Skedda: Scheduling software for meeting rooms, sports venues, academic labs, professional studios, and other types of “spaces.” Includes self-service desk booking, with hoteling, hot desk, and seat allocation options. Other features include interactive floor plans and maps with directions, advanced data security, and single-sign on (via SAML SSO).

SmartSpace Global: Meeting room management software that includes desk hoteling and hot desk booking. Features include social distance and contact tracing; booking via office displays, mobile devices, or web browsers; and wayfinding to help users find their desk. Desk space usage monitoring and reporting via sensors let you track which desks are being used, see data usage patterns over time, and discover underutilized desks and workspace pain points.

Space Connect: Part of a meeting room and visitor management platform, Space Connect also offers desk management. Via mobile app, users can locate and book available desks or check in to vacant desks inside the office. Features include passive desk check-in/out via docking stations or sensors, desk and colleague wayfinding, and desk usage data analytics.

SpaceIQ: ​​Meeting room management software that also offers desk booking options, including social distancing features, mandatory reservations, contact tracing, mobile check-in, push notifications, and calendar integration. A wireless e-ink display at each desk can show custom messages and other details about the desk status, including identification of the current and next employee booked.

StaffMap: Part of Browse Lab’s location mapping software offering that also offers asset management, move management, and meeting room scheduling. StaffMap supports time-based desk booking (an hour, a day, or other length of time), reservations from maps, and integration with Azure AD.

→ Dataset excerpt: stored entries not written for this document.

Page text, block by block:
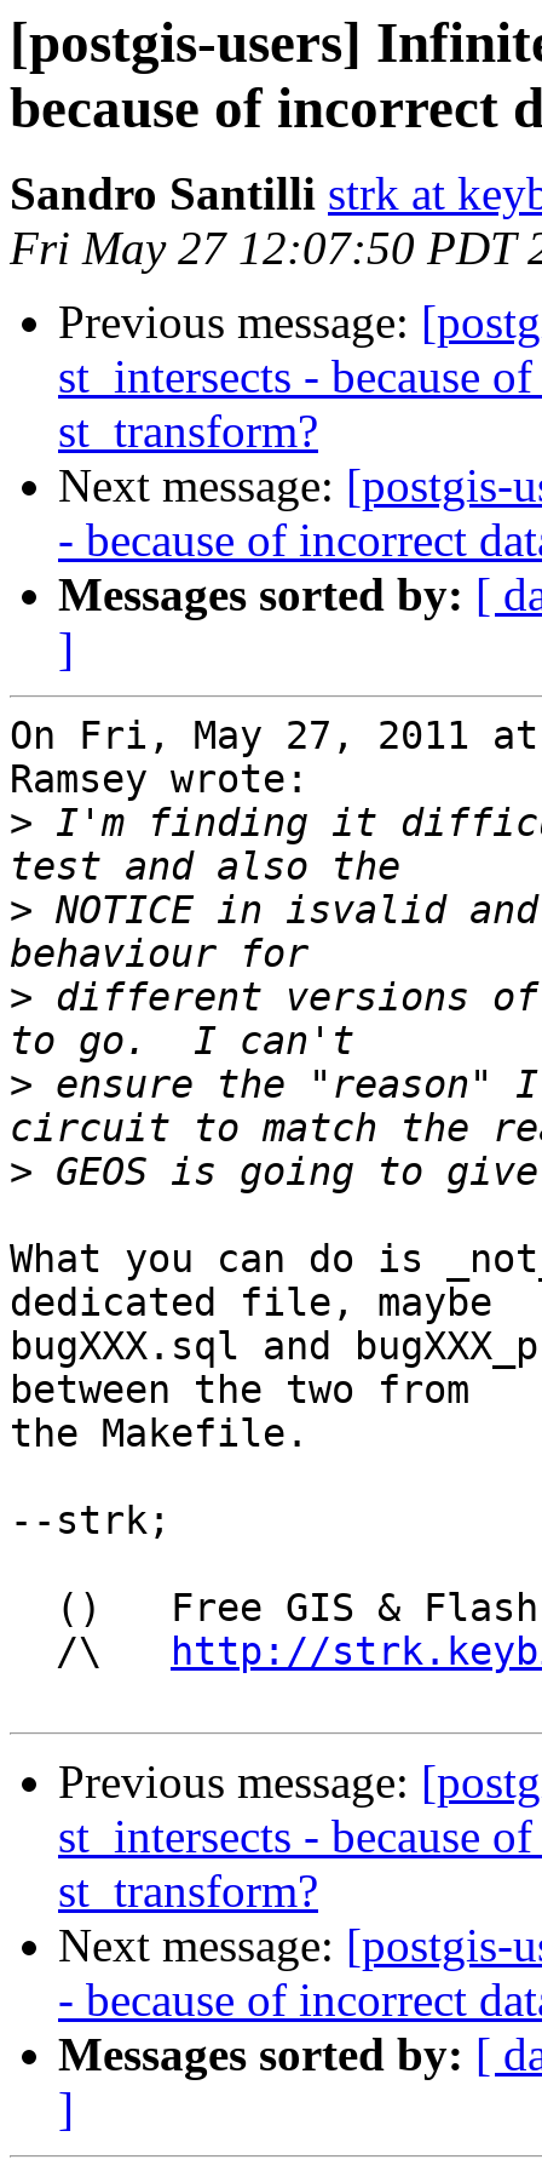
[postgis-users]
because of incorrect
Sandro Santilli strk at
Fri May 27 12:07:50 PDT
Previous message:
st_intersects - because
st_transform?
Next message: [postgis-
- because of incorrect
Messages sorted by: [
]
On Fri, May 27, 2011
Ramsey wrote:
> I'm finding it
> NOTICE in isvalid
> different versions of
> ensure the "reason"
>
What you can do is
dedicated file, maybe
bugXXX.sql and
between the two from
the Makefile.
--strk;
  /\
http://
Previous message:
st_intersects - because
st_transform?
Next message: [postgis-
- because of incorrect
Messages sorted by: [
]
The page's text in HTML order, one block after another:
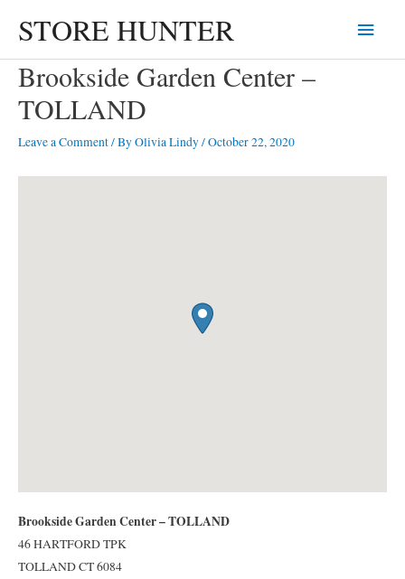
content
STORE HUNTER
Main
Menu
Brookside Garden Center –
TOLLAND
Leave a Comment/ ByOlivia Lindy/October 22, 2020
Brookside Garden Center – TOLLAND
46 HARTFORD TPK
TOLLANDCT6084

Teem by iOFFICE: Teem is hot-desk booking and desk hoteling software that was purchased by iOFFICE, which makes workplace and facilities management software. Features include hot desking, booking via mobile device, real-time availability, amenities filter, ad hoc booking, capacity management, and utilization analytics.

Tribeloo: Cloud-based desk management and meeting room platform; includes artificial intelligence features that can automatically assign workspaces to employees. Desk-booking features include team locator, mobile device reservation, and maps. Also offers targeted cleaning, contact tracing, SSO, analytics, office manager dashboards, integration with Outlook and Google Calendar, and automated emails for employee communications. Hardware integrations include support for touch displays, tablets, and desk sensors, along with QR code and NFC tags.

YArooms: Desk booking is part of this hybrid workplace software that also includes meeting room scheduling. Desk booking includes hot-desking and hoteling, with web interfaces; mobile app; and Outlook, iCal, and Microsoft Teams integration. Additional features include capacity enforcement, compliance questionnaires, and interactive floor plans. Desks can be configured with information such as “dual monitors” or “window seat” to help employees find a preferred location.